In the company’s #stonks Slack channel, one employee was similarly suspicious of Musk’s letter, according to screenshots shared with Platformer. “I don’t understand why Elon would need to propose the deal again,” they wrote. “The original one still stands. Just write the check, bro.”
Another employee summarized the mood by saying that employees generally have a low opinion of Musk, and whatever is going to happen next they would rather he and Twitter get on with it already.
On Blind, an app where employees discuss their workplaces under pseudonyms, a poll asked “what will you miss the most post-privatized Twitter?”
“I saw the post, thought ‘haha my job’ then saw it was a poll option, so selected it, but now realizing I won’t miss the job I currently have,” one employee wrote, according to screenshots. “I will and do miss my 2019/2020/2021 job, but I will not miss my 2022 job.”
“Now time to exit the theme park and let the new owner raze it to the ground”
“So true,” another employee responded. “As bad as [former Twitter CEO] Jack [Dorsey] was at his job (maybe because of it?) Twitter had one of the best cultures / [work-life balance] / benefits in the industry under him. Learnt a lot, met some awesome folks, enjoyed the ride, now time to exit the theme park and let the new owner raze it to the ground and build what he wants (metaphorically).”
Worth noting: Twitter saw attrition of more than 700 employees in recent months.

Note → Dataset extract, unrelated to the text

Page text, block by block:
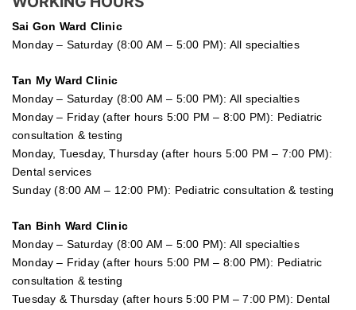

Employees also offered some praise for Twitter CEO Parag Agrawal, who has been mostly silent since the legal battle against Musk began, but appears to have the upper hand for the moment. (He’s set to receive $42 million assuming Musk fires him after taking over.)

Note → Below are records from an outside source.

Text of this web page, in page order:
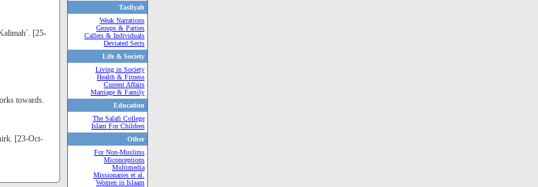
[25-
towards.
[23-Oct-
Tasfiyah
Weak Narrations
Groups & Parties
Callers & Individuals
Deviated Sects
Life & Society
Living in Society
Health & Fitness
Current Affairs
Marriage & Family
Education
The Salafi College
Islam For Children
Other
For Non-Muslims
Miconceptions
Multimedia
Missionaries et al.
Women in Islaam
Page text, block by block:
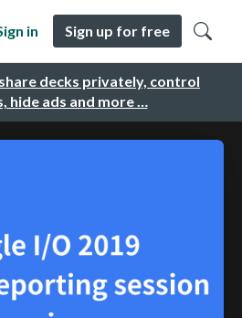
decks privately, control
hide ads and more …
in Sign up for free

“You just completed the game,” the employee wrote, in a post headlined “Congratulations, Parag.” “You outmaneuvered Musk, came out unscathed and millions of dollars richer. You’re under 40, have FU money, and your reputation is largely intact. You just won at life. Have to respect that. And to anyone else: Don’t hate the player. Hate the game.”
— Zoe Schiffer contributed reporting to this column.